Stop kidding
I am just going to say this from the get-go... What I am going to post right now is something that I think most people do NOT talk about and probably even suppress because it is that unspeakable.
The topic today is "regret". In particular, regretting having children.
"Regret" is synonymous with "mistake", and nobody likes to admit to themselves (and definitely, not to others) that they genuinely made a mistake. Regret usually intensifies when the window of opportunity to seek closure or rectify the mistake closes, which is also why regret of action can be more painful than regret of inaction. It is consciously putting yourself in harm's way or in a worse scenario than anticipated, and some mistakes cannot be reversed. What is done is done. Can't just say sorry and move on. Not that simple...
So when people intend to have children and go on to actually bring children into this world, it is intentional. I am referring to this particular group of people, and these people are usually the ones that are more open to be surveyed or willing to talk about parenthood. It is therefore interesting to note that these parents tend to say things like, "Being a parent makes me so happy" and "I never knew that I was such a loving person until I had my child", and the list goes on and on. You know what I am saying and you have heard these sweet and "awwww......" things before.

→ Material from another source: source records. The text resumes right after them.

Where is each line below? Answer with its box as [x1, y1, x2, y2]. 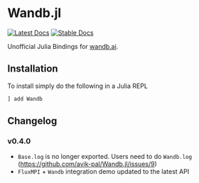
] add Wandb [7, 95, 43, 102]
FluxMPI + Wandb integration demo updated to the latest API [17, 167, 190, 176]
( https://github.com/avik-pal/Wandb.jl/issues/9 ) [17, 160, 158, 168]
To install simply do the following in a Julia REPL [7, 82, 148, 90]
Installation [7, 62, 58, 75]
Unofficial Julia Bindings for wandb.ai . [7, 42, 119, 50]
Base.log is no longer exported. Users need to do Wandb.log [17, 152, 193, 161]
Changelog [7, 115, 58, 127]
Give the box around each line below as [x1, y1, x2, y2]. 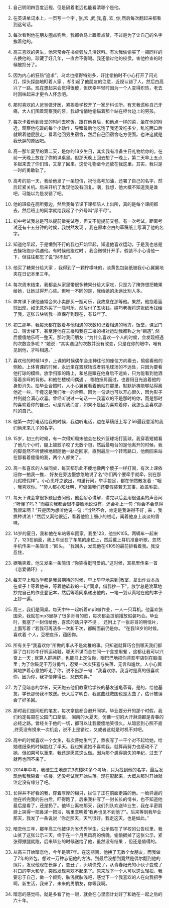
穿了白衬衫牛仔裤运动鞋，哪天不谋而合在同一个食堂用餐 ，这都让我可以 [13, 649, 159, 655]
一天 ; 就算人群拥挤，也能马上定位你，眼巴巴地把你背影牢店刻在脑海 [22, 655, 162, 661]
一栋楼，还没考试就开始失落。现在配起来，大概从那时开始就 [39, 773, 162, 779]
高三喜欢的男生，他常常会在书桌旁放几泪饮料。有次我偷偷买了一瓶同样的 [13, 49, 162, 55]
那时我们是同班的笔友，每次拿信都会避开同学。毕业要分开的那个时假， [13, 708, 158, 713]
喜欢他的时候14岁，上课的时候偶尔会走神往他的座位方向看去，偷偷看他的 [13, 357, 163, 364]
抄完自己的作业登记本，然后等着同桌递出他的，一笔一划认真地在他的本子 [13, 590, 162, 595]
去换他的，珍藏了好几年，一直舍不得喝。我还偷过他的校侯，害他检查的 [13, 55, 158, 61]
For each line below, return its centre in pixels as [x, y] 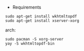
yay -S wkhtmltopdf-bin [30, 43]
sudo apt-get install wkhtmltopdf [41, 16]
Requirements [27, 7]
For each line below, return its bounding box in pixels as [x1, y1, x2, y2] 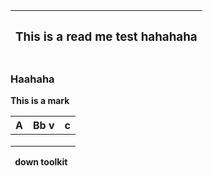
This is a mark [10, 95, 70, 107]
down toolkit [14, 156, 68, 168]
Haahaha [10, 72, 55, 86]
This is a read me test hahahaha [15, 29, 198, 45]
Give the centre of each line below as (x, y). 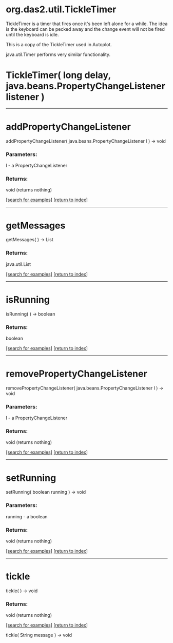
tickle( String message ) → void (39, 635)
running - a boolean (27, 516)
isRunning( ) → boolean (31, 314)
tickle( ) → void (22, 591)
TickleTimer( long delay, (58, 75)
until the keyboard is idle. (32, 34)
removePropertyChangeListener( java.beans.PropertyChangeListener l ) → (85, 388)
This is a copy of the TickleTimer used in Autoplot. (59, 44)
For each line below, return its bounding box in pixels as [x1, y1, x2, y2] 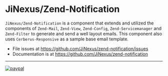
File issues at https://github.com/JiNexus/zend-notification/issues [12, 45, 148, 51]
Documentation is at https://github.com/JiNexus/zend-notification [12, 51, 148, 57]
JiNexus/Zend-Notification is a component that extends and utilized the [5, 20, 154, 26]
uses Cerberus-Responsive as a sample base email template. [5, 36, 129, 42]
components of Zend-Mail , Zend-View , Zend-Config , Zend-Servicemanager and [5, 25, 161, 31]
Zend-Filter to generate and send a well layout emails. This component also [5, 30, 162, 36]
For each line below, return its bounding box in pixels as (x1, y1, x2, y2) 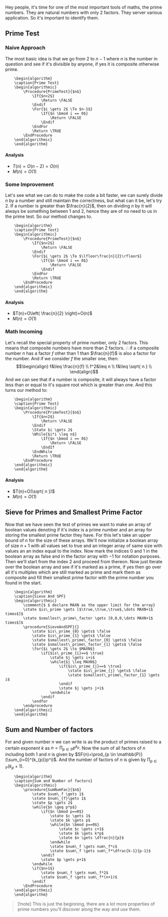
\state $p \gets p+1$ (40, 857, 86, 862)
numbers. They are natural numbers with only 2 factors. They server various (5, 9, 162, 15)
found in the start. (5, 580, 42, 586)
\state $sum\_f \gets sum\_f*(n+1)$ (40, 875, 117, 880)
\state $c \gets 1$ (49, 813, 91, 819)
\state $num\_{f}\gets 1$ (31, 796, 86, 801)
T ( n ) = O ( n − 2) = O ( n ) (12, 163, 59, 169)
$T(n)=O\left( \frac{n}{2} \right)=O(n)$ (12, 310, 92, 316)
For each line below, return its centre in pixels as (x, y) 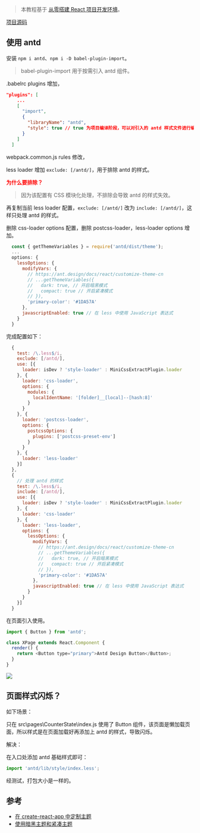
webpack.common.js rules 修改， (47, 157)
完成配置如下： (24, 336)
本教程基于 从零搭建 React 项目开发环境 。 (72, 9)
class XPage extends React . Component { (56, 643)
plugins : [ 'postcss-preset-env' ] (74, 436)
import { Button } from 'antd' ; (46, 632)
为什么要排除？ (24, 182)
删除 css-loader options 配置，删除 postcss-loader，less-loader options (95, 228)
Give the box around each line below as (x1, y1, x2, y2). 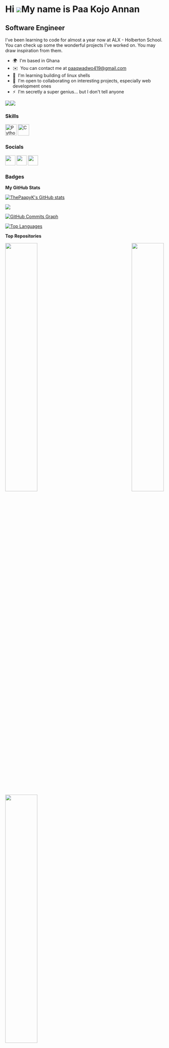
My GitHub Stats (5, 185, 41, 191)
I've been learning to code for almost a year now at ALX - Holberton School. (5, 37, 162, 43)
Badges (5, 173, 24, 180)
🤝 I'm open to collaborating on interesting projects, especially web (12, 78, 151, 83)
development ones (12, 83, 51, 89)
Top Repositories (5, 233, 42, 239)
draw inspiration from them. (5, 48, 63, 53)
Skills (5, 112, 19, 119)
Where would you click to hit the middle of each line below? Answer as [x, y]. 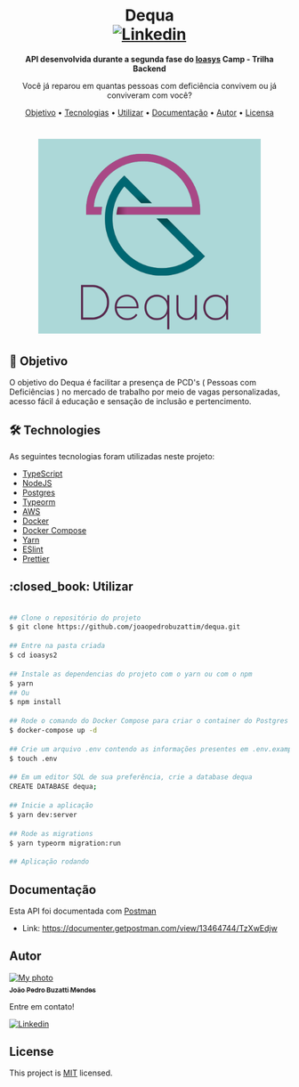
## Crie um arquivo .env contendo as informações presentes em [129, 749]
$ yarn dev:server [43, 815]
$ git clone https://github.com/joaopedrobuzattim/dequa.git [125, 627]
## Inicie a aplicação [51, 806]
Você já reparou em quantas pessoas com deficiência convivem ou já [149, 85]
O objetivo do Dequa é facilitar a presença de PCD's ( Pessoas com [133, 383]
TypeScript [42, 474]
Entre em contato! [42, 1006]
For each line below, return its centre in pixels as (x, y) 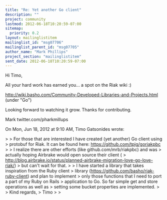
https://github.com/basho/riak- (122, 171)
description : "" (22, 15)
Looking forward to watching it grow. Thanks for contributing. (68, 110)
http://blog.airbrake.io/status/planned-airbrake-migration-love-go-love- (79, 160)
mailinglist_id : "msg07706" (34, 43)
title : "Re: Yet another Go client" (43, 10)
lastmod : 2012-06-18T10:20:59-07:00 (43, 24)
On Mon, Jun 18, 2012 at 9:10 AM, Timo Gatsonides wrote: (65, 129)
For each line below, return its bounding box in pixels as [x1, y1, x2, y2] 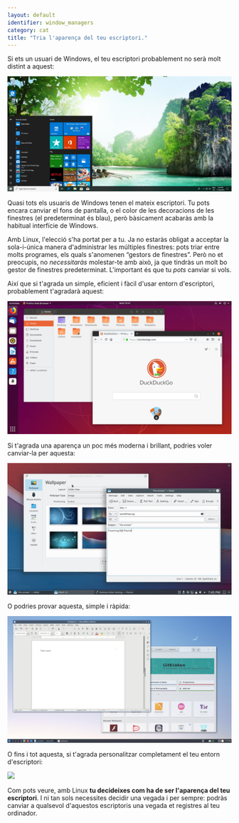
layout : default [7, 11, 55, 19]
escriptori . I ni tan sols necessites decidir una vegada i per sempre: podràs [7, 793, 228, 802]
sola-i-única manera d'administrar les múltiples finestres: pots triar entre [7, 243, 221, 251]
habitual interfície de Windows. [7, 221, 98, 230]
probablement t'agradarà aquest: [7, 286, 105, 296]
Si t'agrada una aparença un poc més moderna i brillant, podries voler [7, 441, 213, 450]
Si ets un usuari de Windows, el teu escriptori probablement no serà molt [7, 54, 221, 64]
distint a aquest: [7, 62, 55, 71]
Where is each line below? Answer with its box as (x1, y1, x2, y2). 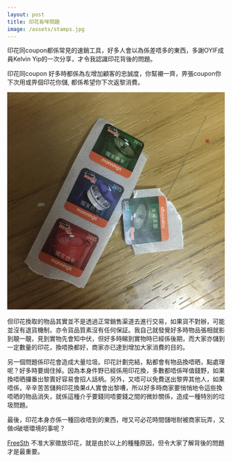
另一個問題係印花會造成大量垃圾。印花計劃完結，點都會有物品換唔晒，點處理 (7, 358, 225, 366)
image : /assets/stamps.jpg (7, 26, 85, 32)
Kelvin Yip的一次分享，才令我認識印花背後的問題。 (12, 55, 157, 63)
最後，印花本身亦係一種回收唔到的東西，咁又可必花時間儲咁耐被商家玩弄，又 (7, 416, 225, 424)
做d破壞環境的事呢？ (7, 424, 66, 432)
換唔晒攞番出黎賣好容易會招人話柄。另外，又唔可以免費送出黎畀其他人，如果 (7, 375, 225, 383)
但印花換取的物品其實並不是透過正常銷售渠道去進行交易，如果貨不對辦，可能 (7, 317, 225, 325)
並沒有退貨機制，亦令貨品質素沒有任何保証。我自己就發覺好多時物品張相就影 (7, 326, 225, 334)
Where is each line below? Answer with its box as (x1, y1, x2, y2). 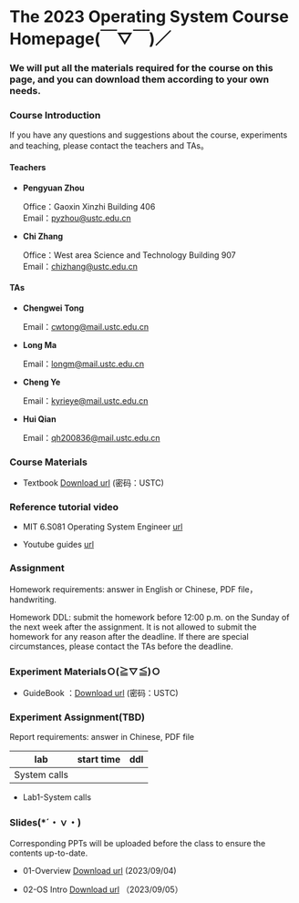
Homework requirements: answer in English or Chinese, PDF (9, 583, 236, 594)
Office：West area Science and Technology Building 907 (22, 249, 236, 261)
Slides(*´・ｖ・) (9, 816, 82, 829)
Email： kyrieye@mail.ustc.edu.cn (22, 395, 149, 406)
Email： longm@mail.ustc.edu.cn (22, 358, 144, 369)
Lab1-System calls (22, 792, 92, 803)
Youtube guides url (22, 539, 94, 550)
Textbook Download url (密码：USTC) (22, 477, 164, 488)
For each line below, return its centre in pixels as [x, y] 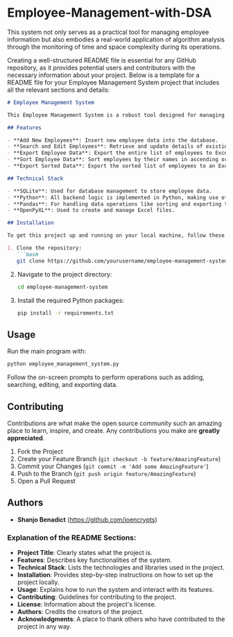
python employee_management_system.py [63, 364]
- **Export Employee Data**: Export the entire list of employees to [110, 153]
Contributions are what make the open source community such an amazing [114, 423]
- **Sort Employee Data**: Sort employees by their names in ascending [113, 160]
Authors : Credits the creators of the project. [80, 612]
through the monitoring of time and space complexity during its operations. [114, 47]
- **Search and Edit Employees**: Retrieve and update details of [105, 147]
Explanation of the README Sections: [72, 538]
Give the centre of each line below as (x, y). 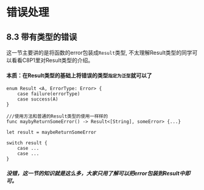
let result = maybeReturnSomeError (51, 132)
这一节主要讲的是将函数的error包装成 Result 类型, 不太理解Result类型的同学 (100, 53)
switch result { (27, 143)
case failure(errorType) (49, 94)
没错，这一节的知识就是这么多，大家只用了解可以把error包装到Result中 (96, 173)
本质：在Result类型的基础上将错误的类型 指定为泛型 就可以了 (79, 75)
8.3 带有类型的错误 (42, 37)
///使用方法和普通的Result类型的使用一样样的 (57, 116)
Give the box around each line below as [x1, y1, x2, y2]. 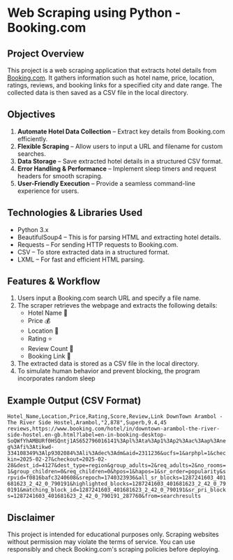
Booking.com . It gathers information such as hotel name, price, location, [7, 73, 215, 82]
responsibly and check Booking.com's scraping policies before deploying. [7, 545, 220, 554]
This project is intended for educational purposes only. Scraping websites [7, 530, 219, 539]
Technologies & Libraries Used [7, 207, 143, 219]
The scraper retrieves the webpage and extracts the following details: [17, 301, 218, 310]
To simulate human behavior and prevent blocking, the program [17, 367, 200, 375]
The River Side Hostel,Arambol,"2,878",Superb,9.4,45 [7, 419, 167, 426]
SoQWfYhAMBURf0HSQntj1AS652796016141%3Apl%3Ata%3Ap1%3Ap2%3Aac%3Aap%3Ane [7, 438, 227, 445]
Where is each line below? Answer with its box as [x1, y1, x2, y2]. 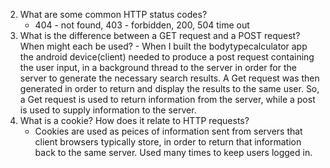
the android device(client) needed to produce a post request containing [19, 51, 315, 63]
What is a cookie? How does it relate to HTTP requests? [19, 115, 250, 126]
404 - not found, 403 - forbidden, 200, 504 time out [34, 19, 250, 31]
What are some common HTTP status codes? [19, 9, 208, 20]
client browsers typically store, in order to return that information [34, 136, 302, 148]
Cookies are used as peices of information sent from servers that [34, 125, 303, 137]
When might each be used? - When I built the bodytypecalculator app [19, 40, 308, 52]
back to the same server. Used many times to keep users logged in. [34, 147, 313, 158]
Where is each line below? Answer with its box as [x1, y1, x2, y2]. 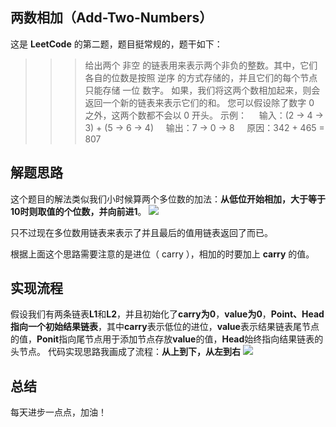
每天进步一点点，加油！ [10, 406, 107, 418]
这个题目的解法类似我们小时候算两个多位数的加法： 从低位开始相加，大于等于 [10, 193, 326, 205]
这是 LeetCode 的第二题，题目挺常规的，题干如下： [10, 38, 223, 50]
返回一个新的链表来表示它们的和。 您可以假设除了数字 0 [84, 96, 315, 108]
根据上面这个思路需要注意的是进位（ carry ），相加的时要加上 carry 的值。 [10, 248, 315, 260]
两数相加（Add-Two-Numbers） [10, 9, 213, 27]
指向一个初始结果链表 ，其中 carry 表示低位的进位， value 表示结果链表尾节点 [10, 321, 320, 333]
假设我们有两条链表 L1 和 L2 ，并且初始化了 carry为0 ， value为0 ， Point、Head [10, 308, 325, 320]

But can we stop romanticising parenthood? Can we just think about what these people are saying and if it is true? If we think about it... and I mean, REALLY think about it... I think the default answer is to say that making a conscious decision to create an innocent human being MUST be something positive. If it anything but positive, then you are portraying yourself to be a villain in your life story and an innocent person's life story because you are maybe not committed or prepared to care for and love this helpless being wholeheartedly. That is not cool, unless you don't mind humiliating yourself. Also, why is it that you have to create this whole new life to realise that you are actually a loving (or maybe, not so loving) person? Would anyone actually tell anyone that they realised they, in fact, are not that loving and patient and kind and empathetic and therefore, possibly do not possess the typical traits that a good parent ought to have? These statements that paint parenthood in such a positive light is actually not the 100% and authentic reflection of parenthood - it is a reflection of human pride.
At this point, it is probably appropriate to emphasise that I am not saying that everyone should never ever have kids and all parents are miserable because they detest their responsbilities or identities. This is not my point. My point is, and what I am concerned is, that people should not give fake reviews just to protect his or her pride. In this case, not give fake reviews about parenthood and what having kids is really really really really really like. Having kids should not suddenly awaken this loving and patient and kind and empathetic, etc side to you. Cause what if you can never biologically have kids? You won't ever realise that you can be loving and patient and kind and empathetic, etc? If this is the case, isn't humanity screwed up? And would you want future generations to be surrounded by this? Or worse, would you want your kids or future kids to be this screwed up? We definitely can be all these nice things without or before birthing a child... so let's remove our rose-tinted glasses and just really ask ourselves - WHY ARE WE BREEDING?